(Given information Opens)

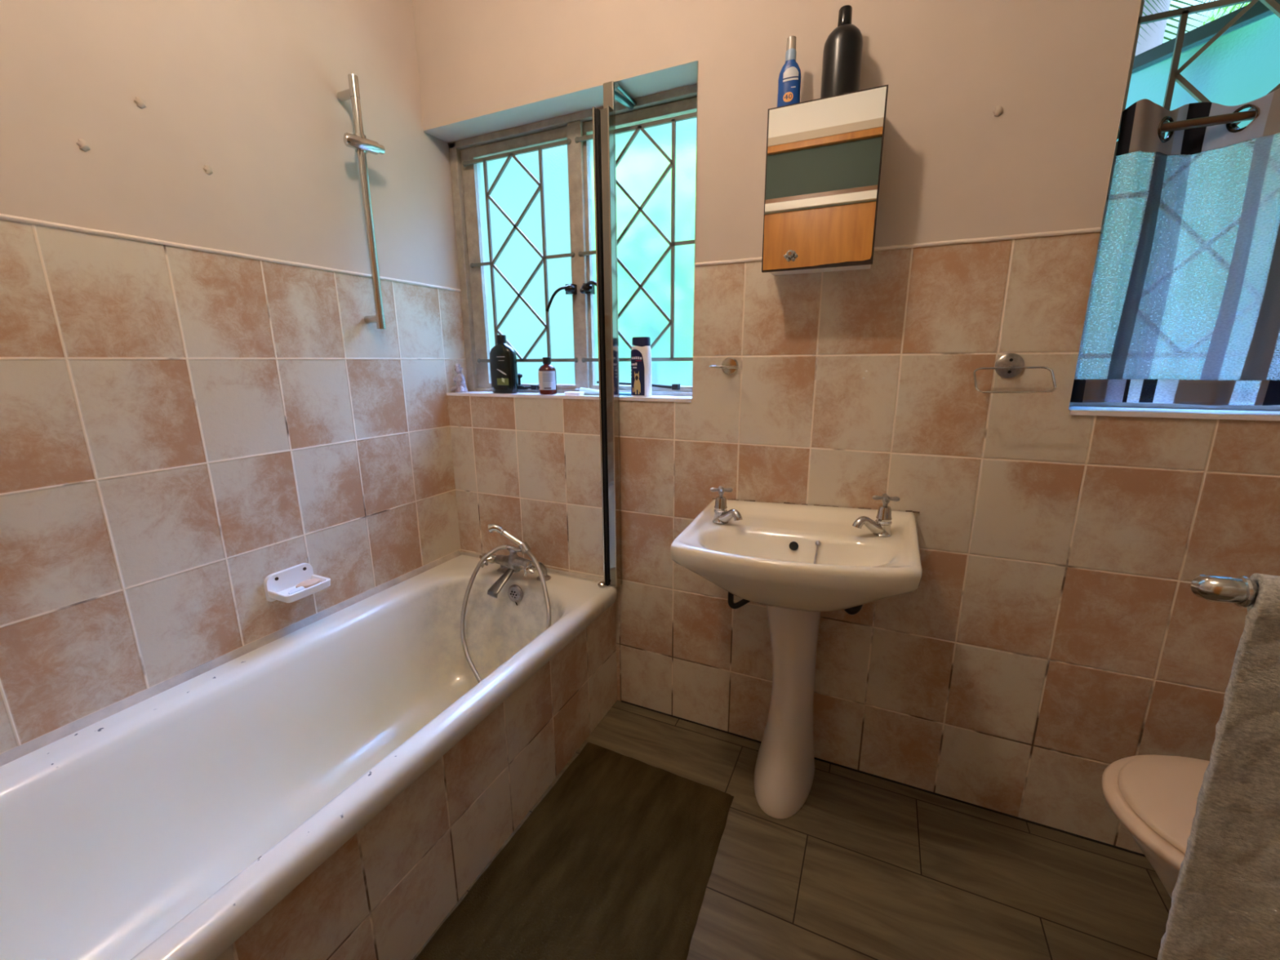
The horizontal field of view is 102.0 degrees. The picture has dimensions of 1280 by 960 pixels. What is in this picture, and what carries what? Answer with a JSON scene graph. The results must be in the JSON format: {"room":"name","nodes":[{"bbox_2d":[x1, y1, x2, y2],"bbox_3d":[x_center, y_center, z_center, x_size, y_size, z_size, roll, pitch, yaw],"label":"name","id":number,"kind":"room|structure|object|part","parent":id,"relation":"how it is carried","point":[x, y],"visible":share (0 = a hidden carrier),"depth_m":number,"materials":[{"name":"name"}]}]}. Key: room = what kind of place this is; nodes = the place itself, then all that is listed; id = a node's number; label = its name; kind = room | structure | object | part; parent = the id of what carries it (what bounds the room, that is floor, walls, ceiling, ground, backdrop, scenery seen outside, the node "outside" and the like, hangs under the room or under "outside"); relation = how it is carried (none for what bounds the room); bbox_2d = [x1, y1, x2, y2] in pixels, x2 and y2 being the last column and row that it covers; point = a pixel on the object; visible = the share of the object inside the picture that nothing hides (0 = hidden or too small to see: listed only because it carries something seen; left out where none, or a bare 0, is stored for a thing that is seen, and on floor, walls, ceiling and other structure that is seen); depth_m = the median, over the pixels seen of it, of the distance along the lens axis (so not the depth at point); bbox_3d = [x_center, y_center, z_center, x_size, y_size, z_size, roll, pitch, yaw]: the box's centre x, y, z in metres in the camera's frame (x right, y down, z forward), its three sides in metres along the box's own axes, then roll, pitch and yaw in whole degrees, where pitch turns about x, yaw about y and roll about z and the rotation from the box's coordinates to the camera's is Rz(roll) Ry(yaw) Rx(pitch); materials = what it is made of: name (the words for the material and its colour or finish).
{"room":"bathroom","nodes":[
{"label":"bathroom","id":0,"kind":"room"},
{"bbox_2d":[0,0,468,754],"bbox_3d":[-1.095,-0.339,1.147,0.004,2.600,2.190,6,14,24],"label":"wall","id":1,"kind":"structure","parent":0,"point":[182,429],"depth_m":1.24,"materials":[{"name":"tile"}]},
{"bbox_2d":[75,138,90,151],"bbox_3d":[-1.111,-0.670,1.034,0.006,0.021,0.020,6,14,24],"label":"plug","id":2,"kind":"object","parent":1,"relation":"attached to","point":[83,145],"visible":1,"depth_m":1.03,"materials":[{"name":"beige plastic"}]},
{"bbox_2d":[133,97,146,108],"bbox_3d":[-1.066,-0.806,1.105,0.006,0.021,0.020,6,14,24],"label":"plug","id":3,"kind":"object","parent":1,"relation":"attached to","point":[140,103],"visible":1,"depth_m":1.10,"materials":[{"name":"beige plastic"}]},
{"bbox_2d":[203,164,213,174],"bbox_3d":[-1.020,-0.734,1.224,0.006,0.021,0.020,6,14,24],"label":"plug","id":4,"kind":"object","parent":1,"relation":"attached to","point":[207,169],"visible":1,"depth_m":1.22,"materials":[{"name":"beige plastic"}]},
{"bbox_2d":[0,213,460,292],"bbox_3d":[-1.099,-0.515,1.091,0.009,0.010,2.000,6,14,24],"label":"trim","id":5,"kind":"structure","parent":1,"relation":"attached to","point":[4,216],"depth_m":1.20,"materials":[{"name":"beige"}]},
{"bbox_2d":[0,550,461,766],"bbox_3d":[-1.130,0.493,1.225,0.014,0.022,1.938,6,14,24],"label":"bathtub sealing strip","id":6,"kind":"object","parent":1,"relation":"attached to","point":[40,742],"depth_m":1.28,"materials":[{"name":"white plastic"}]},
{"bbox_2d":[263,563,330,603],"bbox_3d":[-0.960,0.291,1.459,0.093,0.074,0.131,6,14,24],"label":"soap dish","id":7,"kind":"object","parent":1,"relation":"attached to","point":[277,585],"visible":0.87,"depth_m":1.45,"materials":[{"name":"white ceramic"}]},
{"bbox_2d":[288,586,305,594],"bbox_3d":[-0.955,0.307,1.442,0.013,0.013,0.045,6,14,24],"label":"soap bar","id":8,"kind":"object","parent":7,"relation":"in","point":[299,588],"visible":0.84,"depth_m":1.44,"materials":[{"name":"white"}]},
{"bbox_2d":[267,573,330,603],"bbox_3d":[-0.956,0.308,1.462,0.086,0.028,0.130,6,14,24],"label":"tray","id":9,"kind":"object","parent":7,"relation":"on","point":[279,591],"depth_m":1.45,"materials":[{"name":"white plastic"}]},
{"bbox_2d":[295,578,320,588],"bbox_3d":[-0.947,0.295,1.478,0.040,0.016,0.063,6,14,24],"label":"soap bar","id":10,"kind":"object","parent":7,"relation":"in","point":[308,583],"visible":0.93,"depth_m":1.47,"materials":[{"name":"beige"}]},
{"bbox_2d":[337,73,386,328],"bbox_3d":[-0.819,-0.805,1.545,0.084,0.684,0.124,6,14,24],"label":"shower rail","id":11,"kind":"object","parent":1,"relation":"attached to","point":[357,140],"visible":1,"depth_m":1.51,"materials":[{"name":"silver metal"}]},
{"bbox_2d":[412,700,1171,959],"bbox_3d":[0.055,1.095,0.679,2.720,0.001,2.220,6,14,24],"label":"floor","id":12,"kind":"structure","parent":0,"point":[868,867],"depth_m":1.25,"materials":[{"name":"brown tile"}]},
{"bbox_2d":[0,554,617,959],"bbox_3d":[-0.807,0.757,1.137,0.718,0.466,1.955,6,14,24],"label":"bathtub","id":13,"kind":"object","parent":12,"relation":"on","point":[333,788],"visible":1,"depth_m":1.18,"materials":[{"name":"ceramic"}]},
{"bbox_3d":[-0.510,0.809,1.008,0.030,0.418,1.955,6,14,24],"label":"bath panel","id":14,"kind":"part","parent":13,"relation":"part of","materials":[{"name":"tile"}]},
{"bbox_2d":[479,542,551,598],"bbox_3d":[-0.459,0.299,1.821,0.245,0.179,0.182,6,14,24],"label":"mixer","id":15,"kind":"object","parent":13,"relation":"on","point":[512,563],"visible":0.9,"depth_m":1.81,"materials":[{"name":"silver metal"}]},
{"bbox_3d":[-0.542,0.283,1.852,0.058,0.056,0.056,-13,18,-43],"label":"cross handle","id":16,"kind":"part","parent":15,"relation":"part of","materials":[{"name":"silver metal"}]},
{"bbox_3d":[-0.480,0.351,1.802,0.052,0.086,0.108,7,15,30],"label":"spout","id":17,"kind":"part","parent":15,"relation":"part of","materials":[{"name":"silver metal"}]},
{"bbox_2d":[460,544,551,683],"bbox_3d":[-0.447,0.480,1.752,0.360,0.460,0.235,6,14,24],"label":"shower hose","id":18,"kind":"object","parent":15,"relation":"attached to","point":[528,553],"visible":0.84,"depth_m":1.77,"materials":[{"name":"silver metal"}]},
{"bbox_2d":[488,523,523,546],"bbox_3d":[-0.459,0.199,1.802,0.148,0.092,0.035,2,13,12],"label":"handset","id":19,"kind":"object","parent":15,"relation":"on","point":[492,527],"visible":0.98,"depth_m":1.80,"materials":[{"name":"silver metal"}]},
{"bbox_3d":[-0.438,0.208,1.800,0.108,0.075,0.024,4,14,19],"label":"handle","id":20,"kind":"part","parent":19,"relation":"part of","materials":[{"name":"silver metal"}]},
{"bbox_3d":[-0.376,0.299,1.775,0.056,0.056,0.059,6,14,24],"label":"cross handle","id":21,"kind":"part","parent":15,"relation":"part of","materials":[{"name":"silver metal"}]},
{"bbox_3d":[-0.441,0.400,1.825,0.062,0.062,0.016,6,14,24],"label":"overflow plate","id":22,"kind":"part","parent":13,"relation":"part of","materials":[{"name":"silver metal"}]},
{"bbox_2d":[592,80,636,587],"bbox_3d":[-0.066,-0.384,1.650,0.188,1.519,0.066,-13,18,-43],"label":"screen","id":23,"kind":"object","parent":13,"relation":"on","point":[603,119],"visible":1,"depth_m":1.58,"materials":[{"name":"silver metal"}]},
{"bbox_3d":[-0.120,-0.347,1.627,0.006,1.442,0.034,6,14,24],"label":"glass edge trim","id":24,"kind":"part","parent":23,"relation":"part of","materials":[{"name":"silver metal"}]},
{"bbox_3d":[-0.047,-1.109,1.508,0.033,0.029,0.120,6,15,27],"label":"support arm","id":25,"kind":"part","parent":23,"relation":"part of","materials":[{"name":"silver metal"}]},
{"bbox_2d":[414,742,733,959],"bbox_3d":[-0.103,0.960,1.243,0.537,0.013,0.791,6,14,24],"label":"bath mat","id":26,"kind":"object","parent":12,"relation":"on","point":[615,861],"visible":1,"depth_m":1.25,"materials":[{"name":"brown fabric"}]},
{"bbox_2d":[753,605,821,818],"bbox_3d":[0.412,0.590,1.452,0.171,0.634,0.245,6,14,24],"label":"pedestal","id":27,"kind":"object","parent":12,"relation":"on","point":[784,769],"visible":0.91,"depth_m":1.41,"materials":[{"name":"beige ceramic"}]},
{"bbox_2d":[670,497,921,612],"bbox_3d":[0.391,0.198,1.310,0.561,0.204,0.411,6,14,24],"label":"basin","id":28,"kind":"object","parent":27,"relation":"on","point":[805,557],"visible":0.98,"depth_m":1.25,"materials":[{"name":"beige ceramic"}]},
{"bbox_2d":[710,485,742,524],"bbox_3d":[0.242,0.074,1.407,0.048,0.102,0.107,-11,17,-39],"label":"tap","id":29,"kind":"object","parent":28,"relation":"attached to","point":[722,516],"visible":1,"depth_m":1.42,"materials":[{"name":"silver metal"}]},
{"bbox_3d":[0.223,0.034,1.421,0.047,0.029,0.047,-11,17,-39],"label":"cross handle","id":30,"kind":"part","parent":29,"relation":"part of","materials":[{"name":"silver metal"}]},
{"bbox_2d":[727,591,751,608],"bbox_3d":[0.337,0.316,1.523,0.153,0.144,0.028,2,13,12],"label":"pipe","id":31,"kind":"object","parent":28,"relation":"attached to","point":[740,603],"visible":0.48,"depth_m":1.54,"materials":[{"name":"black plastic"}]},
{"bbox_3d":[0.438,0.201,1.301,0.012,0.093,0.043,11,17,41],"label":"plug chain","id":32,"kind":"part","parent":28,"relation":"part of","materials":[{"name":"silver metal"}]},
{"bbox_2d":[844,604,862,614],"bbox_3d":[0.553,0.310,1.401,0.108,0.089,0.060,6,14,24],"label":"pipe","id":33,"kind":"object","parent":28,"relation":"attached to","point":[852,611],"visible":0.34,"depth_m":1.37,"materials":[{"name":"black plastic"}]},
{"bbox_2d":[852,493,899,537],"bbox_3d":[0.572,0.090,1.260,0.108,0.102,0.049,-6,14,-23],"label":"tap","id":34,"kind":"object","parent":28,"relation":"attached to","point":[881,526],"visible":1,"depth_m":1.26,"materials":[{"name":"silver metal"}]},
{"bbox_3d":[0.599,0.052,1.263,0.047,0.029,0.047,-7,14,-25],"label":"cross handle","id":35,"kind":"part","parent":34,"relation":"part of","materials":[{"name":"silver metal"}]},
{"bbox_2d":[1101,755,1209,898],"bbox_3d":[1.240,0.659,0.834,0.770,0.765,0.410,6,14,24],"label":"toilet","id":36,"kind":"object","parent":12,"relation":"on","point":[1154,797],"visible":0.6,"depth_m":0.95,"materials":[{"name":"beige ceramic"}]},
{"bbox_3d":[1.115,0.630,0.890,0.492,0.023,0.382,6,14,24],"label":"seat","id":37,"kind":"part","parent":36,"relation":"part of","materials":[{"name":"beige plastic"}]},
{"bbox_3d":[1.161,0.835,0.916,0.555,0.386,0.352,6,14,24],"label":"bowl","id":38,"kind":"part","parent":36,"relation":"part of","materials":[{"name":"beige ceramic"}]},
{"bbox_3d":[1.120,0.608,0.882,0.460,0.024,0.344,6,14,24],"label":"lid","id":39,"kind":"part","parent":36,"relation":"part of","materials":[{"name":"beige plastic"}]},
{"bbox_2d":[412,0,1279,854],"bbox_3d":[0.505,-0.448,1.463,3.020,2.750,0.220,6,14,24],"label":"wall","id":40,"kind":"structure","parent":0,"point":[1054,632],"depth_m":1.33,"materials":[{"name":"tile"}]},
{"bbox_2d":[461,551,603,581],"bbox_3d":[-0.423,0.326,1.954,0.661,0.013,0.010,6,14,24],"label":"trim","id":41,"kind":"structure","parent":40,"relation":"attached to","point":[551,570],"depth_m":1.88,"materials":[{"name":"white plastic"}]},
{"bbox_2d":[446,391,692,402],"bbox_3d":[-0.241,-0.304,1.850,0.971,0.010,0.224,6,14,24],"label":"trim","id":42,"kind":"structure","parent":40,"relation":"attached to","point":[478,393],"depth_m":1.74,"materials":[{"name":"white tile"}]},
{"bbox_2d":[449,363,467,392],"bbox_3d":[-0.685,-0.387,1.963,0.059,0.106,0.050,6,14,24],"label":"figurine","id":43,"kind":"object","parent":42,"relation":"on","point":[460,387],"visible":1,"depth_m":1.96,"materials":[{"name":"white ceramic"}]},
{"bbox_2d":[489,334,518,393],"bbox_3d":[-0.494,-0.418,1.872,0.110,0.205,0.057,6,14,24],"label":"shampoo bottle","id":44,"kind":"object","parent":42,"relation":"on","point":[503,358],"visible":1,"depth_m":1.85,"materials":[{"name":"black plastic"}]},
{"bbox_2d":[537,357,556,394],"bbox_3d":[-0.322,-0.363,1.803,0.062,0.126,0.062,6,14,24],"label":"medicine bottle","id":45,"kind":"object","parent":42,"relation":"on","point":[547,371],"visible":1,"depth_m":1.78,"materials":[{"name":"brown glass"}]},
{"bbox_2d":[564,391,584,395],"bbox_3d":[-0.222,-0.293,1.753,0.064,0.011,0.037,6,14,24],"label":"plastic lid","id":46,"kind":"object","parent":42,"relation":"on","point":[575,393],"visible":1,"depth_m":1.74,"materials":[{"name":"white plastic"}]},
{"bbox_2d":[574,387,599,395],"bbox_3d":[-0.148,-0.301,1.756,0.152,0.025,0.038,5,14,22],"label":"toothpaste tube","id":47,"kind":"object","parent":42,"relation":"on","point":[587,391],"visible":0.44,"depth_m":1.75,"materials":[{"name":"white plastic"}]},
{"bbox_2d":[619,392,631,395],"bbox_3d":[-0.079,-0.284,1.699,0.116,0.016,0.010,4,14,19],"label":"toothbrush","id":48,"kind":"object","parent":42,"relation":"on","point":[620,393],"visible":0.25,"depth_m":1.69,"materials":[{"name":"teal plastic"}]},
{"bbox_2d":[631,337,651,396],"bbox_3d":[0.004,-0.359,1.648,0.067,0.184,0.040,6,14,24],"label":"shampoo bottle","id":49,"kind":"object","parent":42,"relation":"on","point":[641,353],"visible":1,"depth_m":1.63,"materials":[{"name":"white plastic"}]},
{"bbox_2d":[633,378,640,392],"bbox_3d":[-0.009,-0.302,1.646,0.024,0.050,0.001,6,14,24],"label":"print","id":50,"kind":"object","parent":49,"relation":"attached to","point":[637,382],"depth_m":1.65,"materials":[{"name":"brown"}]},
{"bbox_2d":[447,83,697,395],"bbox_3d":[-0.236,-0.740,1.765,0.981,0.884,0.137,6,14,24],"label":"window","id":51,"kind":"structure","parent":40,"relation":"in","point":[523,196],"depth_m":1.75,"materials":[{"name":"paint"}]},
{"bbox_3d":[-0.406,-0.748,1.867,0.403,0.797,0.001,6,14,24],"label":"glass pane","id":52,"kind":"part","parent":51,"relation":"part of","materials":[{"name":"teal glass"}]},
{"bbox_3d":[0.011,-0.709,1.678,0.390,0.800,0.001,6,14,24],"label":"glass pane","id":53,"kind":"part","parent":51,"relation":"part of","materials":[{"name":"teal glass"}]},
{"bbox_2d":[708,357,739,374],"bbox_3d":[0.237,-0.313,1.430,0.082,0.049,0.120,6,14,24],"label":"holder","id":54,"kind":"object","parent":40,"relation":"attached to","point":[729,366],"visible":1,"depth_m":1.47,"materials":[{"name":"silver metal"}]},
{"bbox_2d":[761,84,888,275],"bbox_3d":[0.434,-0.688,1.235,0.254,0.356,0.143,6,14,24],"label":"upper cabinet","id":55,"kind":"object","parent":40,"relation":"attached to","point":[824,156],"visible":1,"depth_m":1.19,"materials":[{"name":"beige wood"}]},
{"bbox_2d":[777,35,801,106],"bbox_3d":[0.352,-0.943,1.217,0.052,0.166,0.034,6,14,24],"label":"spray bottle","id":56,"kind":"object","parent":55,"relation":"on","point":[789,77],"visible":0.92,"depth_m":1.21,"materials":[{"name":"blue plastic"}]},
{"bbox_3d":[0.358,-0.536,1.237,0.033,0.023,0.020,6,14,24],"label":"knob","id":57,"kind":"part","parent":55,"relation":"part of","materials":[{"name":"silver metal"}]},
{"bbox_2d":[820,4,862,97],"bbox_3d":[0.459,-0.953,1.178,0.084,0.202,0.084,6,14,24],"label":"lotion bottle","id":58,"kind":"object","parent":55,"relation":"on","point":[843,47],"visible":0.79,"depth_m":1.15,"materials":[{"name":"black plastic"}]},
{"bbox_2d":[621,700,1146,857],"bbox_3d":[0.839,0.901,1.493,2.000,0.006,0.006,6,14,24],"label":"trim","id":59,"kind":"structure","parent":40,"relation":"attached to","point":[623,701],"depth_m":1.49,"materials":[{"name":"black"}]},
{"bbox_2d":[694,226,1101,266],"bbox_3d":[0.565,-0.570,1.281,0.902,0.010,0.009,6,14,24],"label":"trim","id":60,"kind":"structure","parent":40,"relation":"attached to","point":[1099,228],"depth_m":1.20,"materials":[{"name":"beige"}]},
{"bbox_2d":[992,105,1003,116],"bbox_3d":[0.779,-0.804,1.127,0.020,0.021,0.006,6,14,24],"label":"plug","id":61,"kind":"object","parent":40,"relation":"attached to","point":[997,111],"visible":1,"depth_m":1.13,"materials":[{"name":"beige plastic"}]},
{"bbox_2d":[973,353,1056,393],"bbox_3d":[0.847,-0.243,1.177,0.154,0.088,0.082,6,14,24],"label":"towel ring","id":62,"kind":"object","parent":40,"relation":"attached to","point":[1008,365],"visible":1,"depth_m":1.20,"materials":[{"name":"silver metal"}]},
{"bbox_3d":[0.841,-0.226,1.167,0.154,0.059,0.051,6,14,24],"label":"wire frame","id":63,"kind":"part","parent":62,"relation":"part of","materials":[{"name":"silver metal"}]},
{"bbox_2d":[1068,405,1279,421],"bbox_3d":[1.332,-0.147,1.137,0.678,0.011,0.226,6,14,24],"label":"trim","id":64,"kind":"structure","parent":40,"relation":"attached to","point":[1273,415],"depth_m":1.12,"materials":[{"name":"white tile"}]},
{"bbox_2d":[1069,0,1279,410],"bbox_3d":[1.414,-0.640,1.213,0.686,0.921,0.405,6,14,24],"label":"mirror","id":65,"kind":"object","parent":40,"relation":"in","point":[1233,59],"depth_m":1.21,"materials":[{"name":"paint"}]},
{"bbox_2d":[1116,109,1256,141],"bbox_3d":[1.300,-0.694,0.949,0.679,0.036,0.036,6,14,24],"label":"curtain rod","id":66,"kind":"object","parent":40,"relation":"attached to","point":[1249,115],"visible":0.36,"depth_m":1.02,"materials":[{"name":"brown metal"}]},
{"bbox_2d":[1116,127,1119,141],"bbox_3d":[0.997,-0.723,1.086,0.012,0.036,0.036,6,14,24],"label":"curtain rod","id":67,"kind":"object","parent":66,"relation":"attached to","point":[1119,127],"depth_m":1.07,"materials":[{"name":"metal"}]},
{"bbox_2d":[1070,88,1279,405],"bbox_3d":[1.299,-0.450,1.007,0.675,0.607,0.080,6,14,24],"label":"curtain","id":68,"kind":"object","parent":66,"relation":"hanging from","point":[1142,122],"visible":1,"depth_m":1.07,"materials":[{"name":"fabric"}]},
{"bbox_3d":[1.300,-0.694,0.949,0.679,0.019,0.017,6,14,24],"label":"rod","id":69,"kind":"part","parent":66,"relation":"part of","materials":[{"name":"brown metal"}]},
{"label":"wall","id":70,"kind":"structure","parent":0,"visible":0},
{"bbox_2d":[1191,574,1258,607],"bbox_3d":[1.070,0.167,0.458,0.859,0.060,0.060,6,14,24],"label":"towel rail","id":71,"kind":"object","parent":70,"relation":"attached to","point":[1242,591],"visible":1,"depth_m":0.62,"materials":[{"name":"silver metal"}]},
{"bbox_2d":[1157,573,1279,959],"bbox_3d":[0.998,0.490,0.560,0.623,0.724,0.078,6,14,24],"label":"towel","id":72,"kind":"object","parent":71,"relation":"hanging from","point":[1225,897],"visible":0.99,"depth_m":0.64,"materials":[{"name":"grey fabric"}]},
{"label":"outside","id":73,"kind":"structure","parent":0,"visible":0},
{"bbox_2d":[1200,1,1250,26],"bbox_3d":[3.479,-1.181,3.269,0.565,3.233,0.547,6,14,24],"label":"leafy bush","id":74,"kind":"object","parent":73,"point":[1246,3],"visible":0.02,"depth_m":2.95,"materials":[{"name":"green plant"}]},
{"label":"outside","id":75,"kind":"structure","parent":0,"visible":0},
{"bbox_2d":[1134,0,1244,56],"bbox_3d":[2.752,-1.318,3.004,1.572,3.632,0.332,6,14,24],"label":"frond","id":76,"kind":"object","parent":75,"point":[1151,35],"visible":0.18,"depth_m":2.73,"materials":[{"name":"green plant"}]}
]}

(Given information Closes)

**Exercise prompt**
Scan the records for the word "green" and copy every line where it is found.

**Exercise response**
{"bbox_2d":[1200,1,1250,26],"bbox_3d":[3.479,-1.181,3.269,0.565,3.233,0.547,6,14,24],"label":"leafy bush","id":74,"kind":"object","parent":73,"point":[1246,3],"visible":0.02,"depth_m":2.95,"materials":[{"name":"green plant"}]},
{"bbox_2d":[1134,0,1244,56],"bbox_3d":[2.752,-1.318,3.004,1.572,3.632,0.332,6,14,24],"label":"frond","id":76,"kind":"object","parent":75,"point":[1151,35],"visible":0.18,"depth_m":2.73,"materials":[{"name":"green plant"}]}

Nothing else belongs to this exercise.